Зайдя в подъезд, я, как всегда, попыталась решить несколько задач одновременно: снять перчатки, нажать на кнопку лифта и достать ключи от квартиры. Когда мне удалось избавиться от перчаток и запустить подъемный механизм, выяснилось, что обе тяжеленные сумки с продуктами намертво врезались мне в ладони и посему нет никакой возможности открыть боковой карман той сумки, которая висела у меня через плечо, чтобы вытащить ключи. В результате я взмокла, как мышь под метлой, и, пока добралась до родного седьмого этажа, была на грани нервного срыва.
Дверь лифта наконец открылась, я вывалилась на лестничную площадку, да так и застыла с открытым ртом в состоянии полного ступора. У моей двери стоял Масик собственной персоной. Одной рукой он ожесточенно давил на кнопку звонка, а другой — дубасил в эту же самую дверь. Стальную, между прочим.

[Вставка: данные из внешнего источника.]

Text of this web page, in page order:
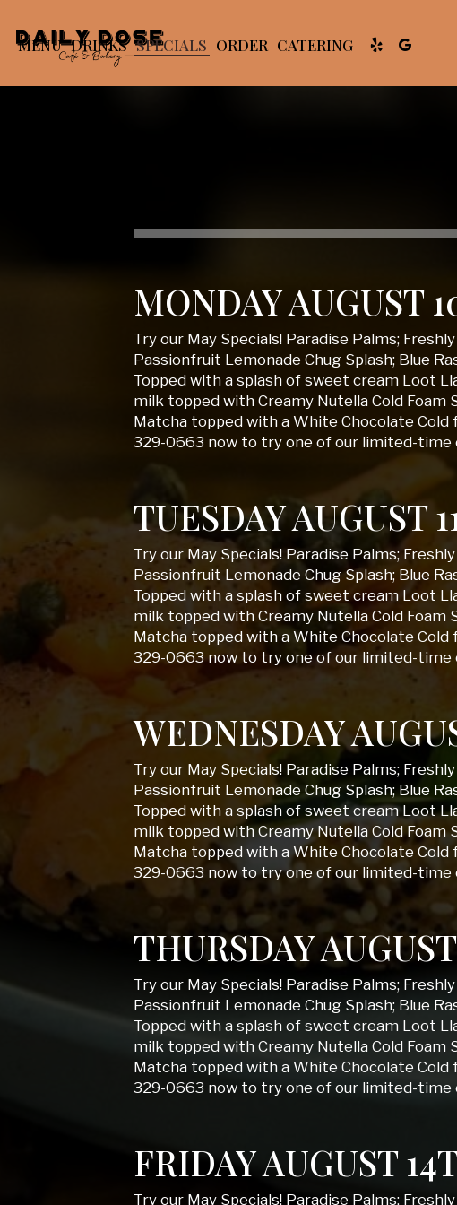
MENU DRINKS SPECIALS ORDER CATERING
MONDAY AUGUST
Try our May Specials! Paradise Palms;
Passionfruit Lemonade Chug Splash; Blue
Topped with a splash of sweet cream Loot
milk topped with Creamy Nutella Cold
Matcha topped with a White Chocolate Cold
329-0663 now to try one of our limited-time
TUESDAY AUGUST
Try our May Specials! Paradise Palms;
Passionfruit Lemonade Chug Splash; Blue
Topped with a splash of sweet cream Loot
milk topped with Creamy Nutella Cold
Matcha topped with a White Chocolate Cold
329-0663 now to try one of our limited-time
WEDNESDAY
Try our May Specials! Paradise Palms;
Passionfruit Lemonade Chug Splash; Blue
Topped with a splash of sweet cream Loot
milk topped with Creamy Nutella Cold
Matcha topped with a White Chocolate Cold
329-0663 now to try one of our limited-time
THURSDAY
Try our May Specials! Paradise Palms;
Passionfruit Lemonade Chug Splash; Blue
Topped with a splash of sweet cream Loot
milk topped with Creamy Nutella Cold
Matcha topped with a White Chocolate Cold
329-0663 now to try one of our limited-time
FRIDAY AUGUST
Try our May Specials! Paradise Palms;
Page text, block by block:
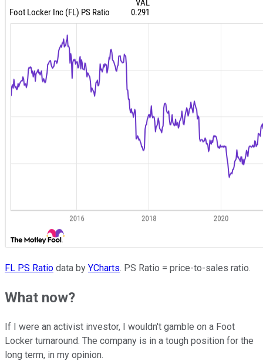
FL PS Ratio data by YCharts. PS Ratio = price-to-sales ratio.
What now?
If I were an activist investor, I wouldn't gamble on a Foot
Locker turnaround. The company is in a tough position for the
long term, in my opinion.
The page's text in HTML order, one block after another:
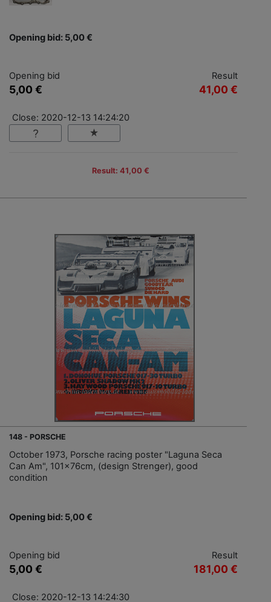
Opening bid: 5,00 €
Opening bid
5,00 €
Result
41,00 €
Close: 2020-12-13 14:24:20
Result: 41,00 €
148 - PORSCHE
October 1973, Porsche racing poster "Laguna Seca
Can Am", 101x76cm, (design Strenger), good
condition
Opening bid: 5,00 €
Opening bid
5,00 €
Result
181,00 €
Close: 2020-12-13 14:24:30

Обернувшись на шум лифта, Масик продемонстрировал мне искаженное бешенством лицо, что явно не предвещало ничего хорошего. Таким я его еще никогда не видела — скорее он страдал некоторой ограниченностью мимики, — и в моей непутевой голове молнией пронеслись все предостережения Андрея.
— Что это значит? — раздался даже не крик, а какое-то полурычание, полушипение. — Как ты могла уйти, если я должен был прийти к тебе? Ты должна была готовиться к моему приходу…
— Что? — только и смогла я спросить. Слов, как таковых, у меня не было. Остались одни буквы, из которых я выбрала наиболее приличные.
— Ну краситься там, одеваться… Готовиться! — Тут Масик взглянул на сумки, которые я так и держала в онемевших руках, и взгляд его несколько смягчился, а лицо обрело прежнее неподвижно-надменное выражение, которого я не боялась.
— А, я все понял! — объявил он. — После ЗАГСа нужно будет отметить. Это ты правильно решила. Что купила? Шампанское взяла?